Start of INPUT RECORDS
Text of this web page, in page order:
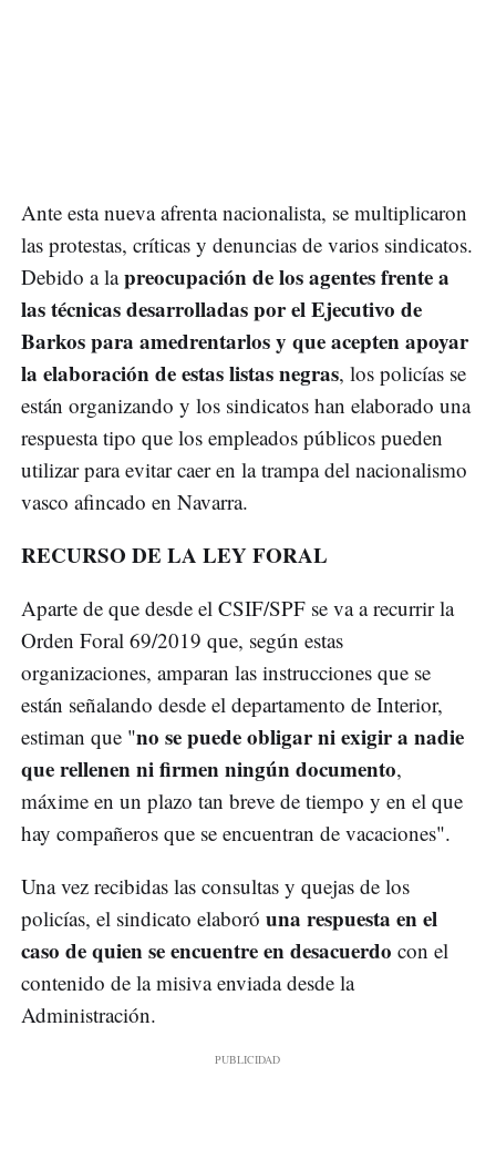
Ante esta nueva afrenta nacionalista, se multiplicaron
las protestas, críticas y denuncias de varios sindicatos.
Debido a lapreocupación de los agentes frente a
las técnicas desarrolladas por el Ejecutivo de
Barkos para amedrentarlos y que acepten apoyar
la elaboración de estas listas negras, los policías se
están organizando y los sindicatos han elaborado una
respuesta tipo que los empleados públicos pueden
utilizar para evitar caer en la trampa del nacionalismo
vasco afincado en Navarra.
RECURSO DE LA LEY FORAL
Aparte de que desde el CSIF/SPF se va a recurrir la
Orden Foral 69/2019 que, según estas
organizaciones, amparan las instrucciones que se
están señalando desde el departamento de Interior,
estiman que "no se puede obligar ni exigir a nadie
que rellenen ni firmen ningún documento,
máxime en un plazo tan breve de tiempo y en el que
hay compañeros que se encuentran de vacaciones".
Una vez recibidas las consultas y quejas de los
policías, el sindicato elaboró una respuesta en el
caso de quien se encuentre en desacuerdo con el
contenido de la misiva enviada desde la
Administración.
End of INPUT RECORDS
Look back at the entries above. Retype the line with "utilizar para evitar", the line with "organizaciones, amparan las", and all lines in between.

= RESULT BELOW =
utilizar para evitar caer en la trampa del nacionalismo
vasco afincado en Navarra.
RECURSO DE LA LEY FORAL
Aparte de que desde el CSIF/SPF se va a recurrir la
Orden Foral 69/2019 que, según estas
organizaciones, amparan las instrucciones que se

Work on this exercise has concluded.